--- WHAT TO WORK ON ---
Verbatim copy without images: return all of the data as it stands.

--- GIVEN DATA ---
-------

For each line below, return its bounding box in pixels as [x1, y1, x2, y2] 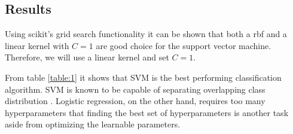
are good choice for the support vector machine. [96, 39, 271, 51]
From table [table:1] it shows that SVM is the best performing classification [5, 71, 282, 83]
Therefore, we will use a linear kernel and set [5, 51, 169, 63]
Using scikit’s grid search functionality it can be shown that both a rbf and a [5, 28, 287, 40]
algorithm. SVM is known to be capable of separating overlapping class [5, 83, 265, 95]
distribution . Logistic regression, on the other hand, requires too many [5, 95, 265, 107]
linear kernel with [5, 39, 69, 51]
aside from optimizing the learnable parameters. [5, 118, 181, 130]
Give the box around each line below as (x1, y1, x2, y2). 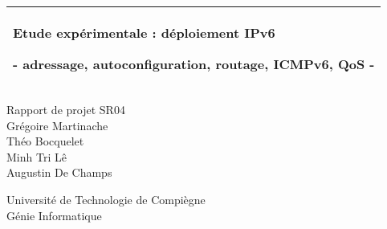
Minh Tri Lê (6, 148, 67, 165)
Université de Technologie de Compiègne (6, 190, 206, 207)
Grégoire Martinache (6, 117, 108, 133)
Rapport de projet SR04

-------

--- SOLUTION ---
For each line below, return its bounding box in pixels as [x1, y1, x2, y2] 
are good choice for the support vector machine. [96, 39, 271, 51]
From table [table:1] it shows that SVM is the best performing classification [5, 71, 282, 83]
Therefore, we will use a linear kernel and set [5, 51, 169, 63]
Using scikit’s grid search functionality it can be shown that both a rbf and a [5, 28, 287, 40]
algorithm. SVM is known to be capable of separating overlapping class [5, 83, 265, 95]
distribution . Logistic regression, on the other hand, requires too many [5, 95, 265, 107]
linear kernel with [5, 39, 69, 51]
aside from optimizing the learnable parameters. [5, 118, 181, 130]
Give the box around each line below as (x1, y1, x2, y2). 
Minh Tri Lê (6, 148, 67, 165)
Université de Technologie de Compiègne (6, 190, 206, 207)
Grégoire Martinache (6, 117, 108, 133)
Rapport de projet SR04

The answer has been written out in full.